贝茜Eve

浇灌月亮的俗人一个
愿岁岁盛放,照翩翩少年
少不知爱恨,一生最心动
我永远为势均力敌的爱情动心
tape提问箱:伊芙Bessie
爱发电:LOF同名

无问对错

满500fo(我记得好像是kkkk)

苏凰点梗向@和和 (请签收😊)


有小朋友们私信我有没有想要满700点梗啦,我这里说一下,下次开放点梗未知,我手头还一堆没写完kkk


太久没写他们了😭ooc预警!我也不知道有没有表达好....

———————————————————

她知道自己身在梦中,却不知道自己为何会入梦太深。


她不能控制自己的身体,只能被迫看完一个陌生至极又熟悉至极的女人的一生。


霓凰看着水像中与自己一模一样的面容的女人流逝的岁月,她看着她看似圆满的后半生,看她如何让全部人都相信了她的余生足够幸福,不需任何人的担忧和放心不下。

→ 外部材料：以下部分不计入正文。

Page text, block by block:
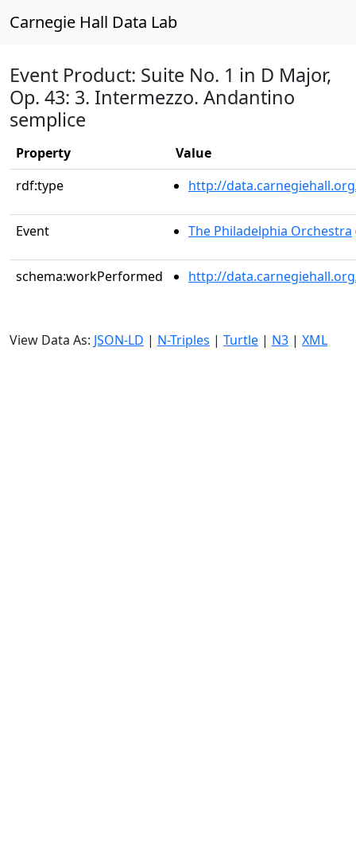
Carnegie Hall Data Lab
Event Product: Suite No. 1 in D Major,
Op. 43: 3. Intermezzo. Andantino
semplice
Property
Value
rdf:type
http://
Event The Philadelphia Orchestra
schema:workPerformed http://
View Data As: JSON-LD | N-Triples | Turtle | N3 | XML
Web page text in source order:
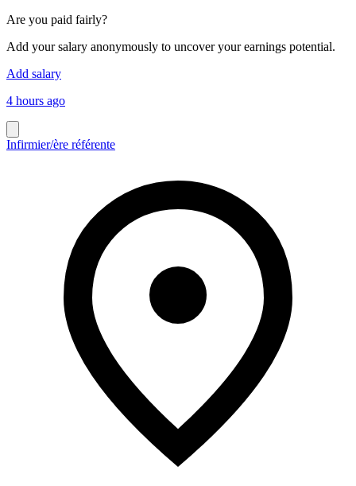
Are you paid fairly?
Add your salary anonymously to uncover your earnings potential.
Add salary
4 hours ago
Infirmier/ère référente
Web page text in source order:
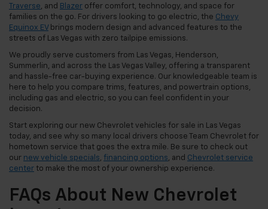
Traverse, and Blazer offer comfort, technology, and space for
families on the go. For drivers looking to go electric, the Chevy
Equinox EVbrings modern design and advanced features to the
streets of Las Vegas with zero tailpipe emissions.
We proudly serve customers from Las Vegas, Henderson,
Summerlin, and across the Las Vegas Valley, offering a transparent
and hassle-free car-buying experience. Our knowledgeable team is
here to help you compare trims, features, and powertrain options,
including gas and electric, so you can feel confident in your
decision.
Start exploring our new Chevrolet vehicles for sale in Las Vegas
today, and see why so many local drivers choose Team Chevrolet for
hometown service that goes the extra mile. Be sure to check out
our new vehicle specials, financing options, and Chevrolet service
center to make the most of your ownership experience.
FAQs About New Chevrolet

镜花水月,自己作为局外人看到最后,竟也分不清到底孰真孰假。


所以为何要装作对另一个男子动心?


所以为什么要答应跟另一个男子成亲?


所以为什么.....不陪他....走下去?


“霓凰,你明白的不是吗?”


她听见那女子叹了口气。


她不明白,她该明白什么?


穆霓凰只觉得脑子里乱糟糟的,她隐隐约约觉得自己或许真的明白。


但她,至少现在的她一点也不想承认。


她已经记不清在多久的以前,她才有这种逃避的冲动,这样的,自欺欺人。


或许是在父王战死之时,亦或是更早的从前。


那女人却不想放过她,硬生生要她拨云见日,将她从自己的保护壳里拖出来面对残忍的现实,“你明白的,我与聂铎,一个心甘,一个情愿,没什么不好的。”

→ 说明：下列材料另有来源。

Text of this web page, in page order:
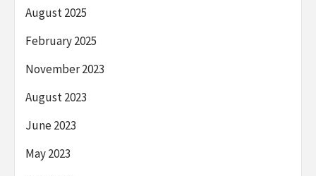
August 2025
February 2025
November 2023
August 2023
June 2023
May 2023
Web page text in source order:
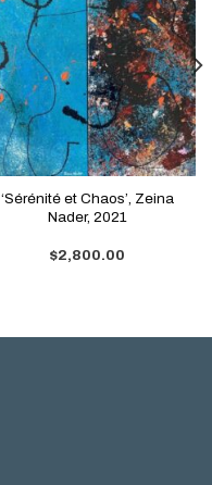
‘Sérénité et Chaos’, Zeina
Nader, 2021
$2,800.00

只是心甘不是两情相悦的心甘,情愿也不是两情相悦的情愿罢了。


霓凰却又好似陷入了死胡同,苍白了一张俏脸,攥紧拳头,执着地一问再问女人,“为何?”


好似问面前的女子,又好似问的是和她一样再了解他不过的,深明大义的自己。


“那霓凰,你告诉我,如果你是我,又该怎么办呢?”女子作妇人装扮,虽温婉却也掩不住英姿勃勃的飒爽,她的眼睛沧桑得厉害,枯败的像是仅含了一丝光亮,如今许是时候不多,就连这丝光亮也要淹没在无穷无尽的黑夜。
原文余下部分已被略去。